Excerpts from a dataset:
■ ■ ■ ■ ■ ■ ■

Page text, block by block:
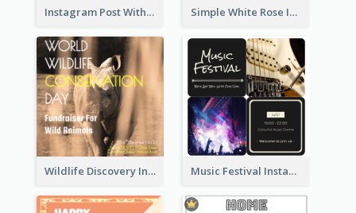
Instagram Post With Photo Of Couple Simple White Rose Instagram Of Valentine's Day
Wildlife Discovery Instagram Poster Design Music Festival Instagram Post In Dark Colour Tone
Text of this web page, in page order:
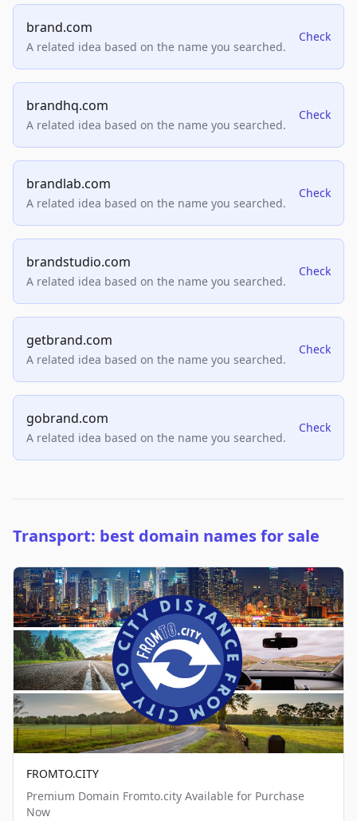
brand.com
A related idea based on the name you searched.
Check
brandhq.com
A related idea based on the name you searched.
Check
brandlab.com
A related idea based on the name you searched.
Check
brandstudio.com
A related idea based on the name you searched.
Check
getbrand.com
A related idea based on the name you searched.
Check
gobrand.com
A related idea based on the name you searched.
Check
Transport: best domain names for sale
FROMTO.CITY
Premium Domain Fromto.city Available for Purchase
Now
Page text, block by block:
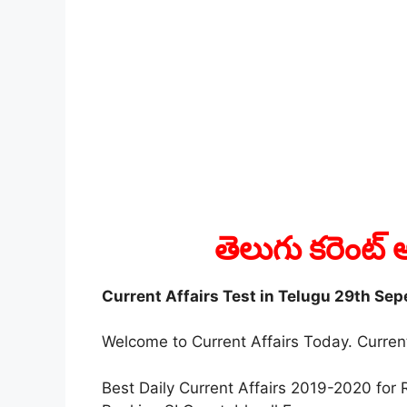
తెలుగు కరెంట్
Current Affairs Test in Telugu 29th
Welcome to Current Affairs Today.
Best Daily Current Affairs 2019-2020 for
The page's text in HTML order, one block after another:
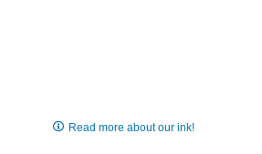
Read more about our ink!
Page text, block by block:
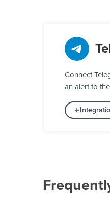
Connect
an alert to
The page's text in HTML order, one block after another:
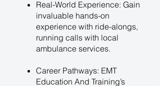
Real-World Experience: Gain
invaluable hands-on
experience with ride-alongs,
running calls with local
ambulance services.
Career Pathways: EMT
Education And Training’s
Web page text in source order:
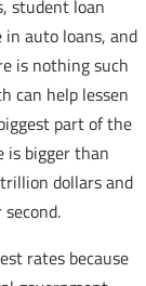
student loan
auto loans, and
is nothing such
can help lessen
part of the
is bigger than
dollars and
rates because
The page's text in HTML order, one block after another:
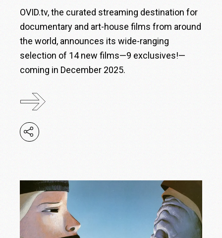
OVID.tv, the curated streaming destination for
documentary and art-house films from around
the world, announces its wide-ranging
selection of 14 new films—9 exclusives!—
coming in December 2025.
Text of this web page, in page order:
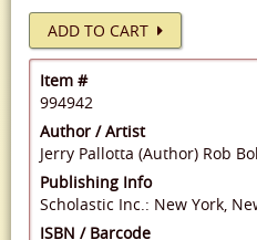
ADD TO CART
Item #
994942
Author / Artist
Jerry Pallotta (Author) Rob
Publishing Info
Scholastic Inc.: New York,
ISBN / Barcode
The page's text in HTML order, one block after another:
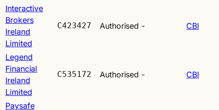
Interactive
Brokers
Ireland
Limited
C423427 Authorised - CBI
Legend
Financial
Ireland
Limited
C535172 Authorised - CBI
Paysafe
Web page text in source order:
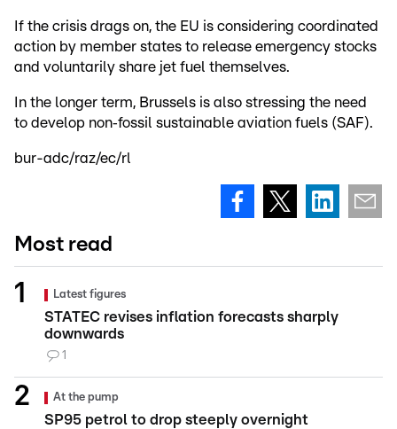
If the crisis drags on, the EU is considering coordinated
action by member states to release emergency stocks
and voluntarily share jet fuel themselves.
In the longer term, Brussels is also stressing the need
to develop non‑fossil sustainable aviation fuels (SAF).
bur-adc/raz/ec/rl
Most read
Latest figures
STATEC revises inflation forecasts sharply
downwards
1
At the pump
SP95 petrol to drop steeply overnight
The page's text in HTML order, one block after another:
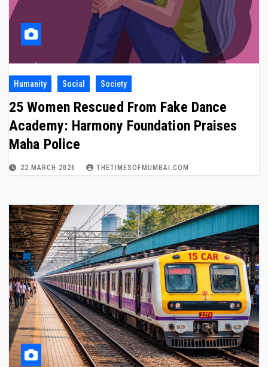
Humanity Social Society
25 Women Rescued From Fake Dance
Academy: Harmony Foundation Praises
Maha Police
22 MARCH 2026 THETIMESOFMUMBAI.COM
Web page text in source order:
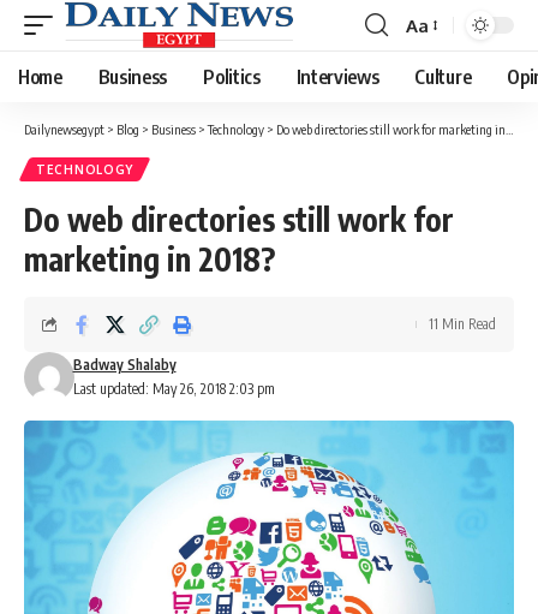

■ ■ ■ ■ ■ ■ ■

## WORK ORDER
With the pictures left aside, set down each entry above exactly as it stands.

## RESULT
Page text, block by block:
Instagram Post With Photo Of Couple Simple White Rose Instagram Of Valentine's Day
Wildlife Discovery Instagram Poster Design Music Festival Instagram Post In Dark Colour Tone
Text of this web page, in page order:
brand.com
A related idea based on the name you searched.
Check
brandhq.com
A related idea based on the name you searched.
Check
brandlab.com
A related idea based on the name you searched.
Check
brandstudio.com
A related idea based on the name you searched.
Check
getbrand.com
A related idea based on the name you searched.
Check
gobrand.com
A related idea based on the name you searched.
Check
Transport: best domain names for sale
FROMTO.CITY
Premium Domain Fromto.city Available for Purchase
Now
Page text, block by block:
తెలుగు కరెంట్
Current Affairs Test in Telugu 29th
Welcome to Current Affairs Today.
Best Daily Current Affairs 2019-2020 for
The page's text in HTML order, one block after another:
Read more about our ink!
Page text, block by block:
Connect
an alert to
The page's text in HTML order, one block after another:
Real-World Experience: Gain
invaluable hands-on
experience with ride-alongs,
running calls with local
ambulance services.
Career Pathways: EMT
Education And Training’s
Web page text in source order:
student loan
auto loans, and
is nothing such
can help lessen
part of the
is bigger than
dollars and
rates because
The page's text in HTML order, one block after another:
OVID.tv, the curated streaming destination for
documentary and art-house films from around
the world, announces its wide-ranging
selection of 14 new films—9 exclusives!—
coming in December 2025.
Text of this web page, in page order:
ADD TO CART
Item #
994942
Author / Artist
Jerry Pallotta (Author) Rob
Publishing Info
Scholastic Inc.: New York,
ISBN / Barcode
The page's text in HTML order, one block after another:
Interactive
Brokers
Ireland
Limited
C423427 Authorised - CBI
Legend
Financial
Ireland
Limited
C535172 Authorised - CBI
Paysafe
Web page text in source order:
If the crisis drags on, the EU is considering coordinated
action by member states to release emergency stocks
and voluntarily share jet fuel themselves.
In the longer term, Brussels is also stressing the need
to develop non‑fossil sustainable aviation fuels (SAF).
bur-adc/raz/ec/rl
Most read
Latest figures
STATEC revises inflation forecasts sharply
downwards
1
At the pump
SP95 petrol to drop steeply overnight
The page's text in HTML order, one block after another:
Humanity Social Society
25 Women Rescued From Fake Dance
Academy: Harmony Foundation Praises
Maha Police
22 MARCH 2026 THETIMESOFMUMBAI.COM
Web page text in source order:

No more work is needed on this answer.